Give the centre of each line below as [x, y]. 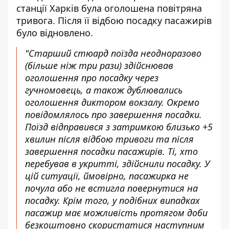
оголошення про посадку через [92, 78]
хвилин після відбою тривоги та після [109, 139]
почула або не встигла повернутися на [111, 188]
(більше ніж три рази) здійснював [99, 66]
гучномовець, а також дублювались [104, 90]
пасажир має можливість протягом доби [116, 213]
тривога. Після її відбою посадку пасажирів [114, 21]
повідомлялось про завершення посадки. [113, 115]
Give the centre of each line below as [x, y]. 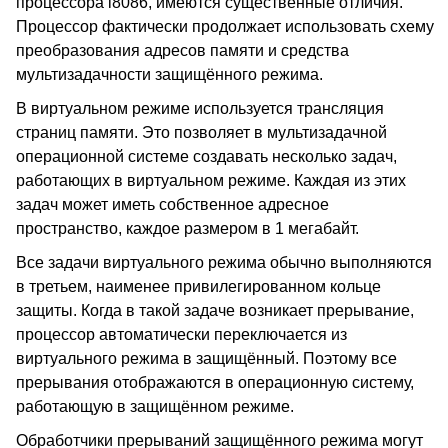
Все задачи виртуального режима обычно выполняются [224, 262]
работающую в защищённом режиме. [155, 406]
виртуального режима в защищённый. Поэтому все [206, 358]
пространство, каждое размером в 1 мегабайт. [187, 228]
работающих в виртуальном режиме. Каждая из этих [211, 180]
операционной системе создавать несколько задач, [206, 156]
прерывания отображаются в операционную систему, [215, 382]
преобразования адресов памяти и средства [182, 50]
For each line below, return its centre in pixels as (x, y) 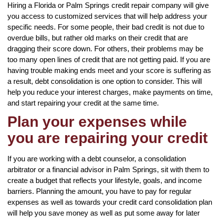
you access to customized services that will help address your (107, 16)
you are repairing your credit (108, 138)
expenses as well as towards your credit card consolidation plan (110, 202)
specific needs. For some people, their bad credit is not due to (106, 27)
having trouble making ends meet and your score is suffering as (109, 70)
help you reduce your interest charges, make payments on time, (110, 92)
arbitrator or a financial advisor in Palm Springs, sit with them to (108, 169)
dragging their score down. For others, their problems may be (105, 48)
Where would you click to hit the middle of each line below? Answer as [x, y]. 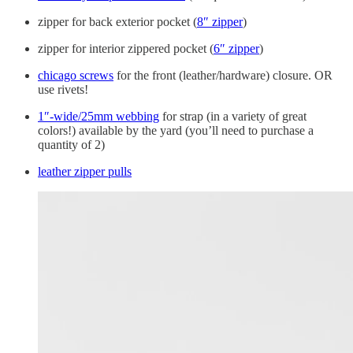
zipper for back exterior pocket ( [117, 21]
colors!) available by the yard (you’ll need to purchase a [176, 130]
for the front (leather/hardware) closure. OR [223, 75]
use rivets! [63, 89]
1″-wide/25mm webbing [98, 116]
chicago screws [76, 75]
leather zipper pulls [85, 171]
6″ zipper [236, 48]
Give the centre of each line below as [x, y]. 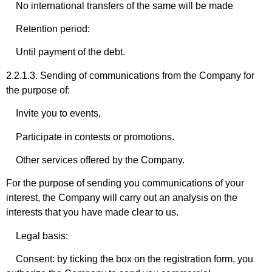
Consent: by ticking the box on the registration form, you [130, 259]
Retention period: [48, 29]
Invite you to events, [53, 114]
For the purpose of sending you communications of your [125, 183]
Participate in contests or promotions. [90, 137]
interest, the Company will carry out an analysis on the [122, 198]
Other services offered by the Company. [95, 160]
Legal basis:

════

**Problem statement:** Output the line that contains "Все задачи виртуального" and every subsequent line through the end of the entries, exactly as given, without pictures.

**Solution to this problem:**
Все задачи виртуального режима обычно выполняются [224, 262]
работающую в защищённом режиме. [155, 406]
виртуального режима в защищённый. Поэтому все [206, 358]
пространство, каждое размером в 1 мегабайт. [187, 228]
работающих в виртуальном режиме. Каждая из этих [211, 180]
операционной системе создавать несколько задач, [206, 156]
прерывания отображаются в операционную систему, [215, 382]
преобразования адресов памяти и средства [182, 50]
For each line below, return its centre in pixels as (x, y) 
you access to customized services that will help address your (107, 16)
you are repairing your credit (108, 138)
expenses as well as towards your credit card consolidation plan (110, 202)
specific needs. For some people, their bad credit is not due to (106, 27)
having trouble making ends meet and your score is suffering as (109, 70)
help you reduce your interest charges, make payments on time, (110, 92)
arbitrator or a financial advisor in Palm Springs, sit with them to (108, 169)
dragging their score down. For others, their problems may be (105, 48)
Where would you click to hit the middle of each line below? Answer as [x, y]. 
zipper for back exterior pocket ( [117, 21]
colors!) available by the yard (you’ll need to purchase a [176, 130]
for the front (leather/hardware) closure. OR [223, 75]
use rivets! [63, 89]
1″-wide/25mm webbing [98, 116]
chicago screws [76, 75]
leather zipper pulls [85, 171]
6″ zipper [236, 48]
Give the centre of each line below as [x, y]. 
Consent: by ticking the box on the registration form, you [130, 259]
Retention period: [48, 29]
Invite you to events, [53, 114]
For the purpose of sending you communications of your [125, 183]
Participate in contests or promotions. [90, 137]
interest, the Company will carry out an analysis on the [122, 198]
Other services offered by the Company. [95, 160]
Legal basis:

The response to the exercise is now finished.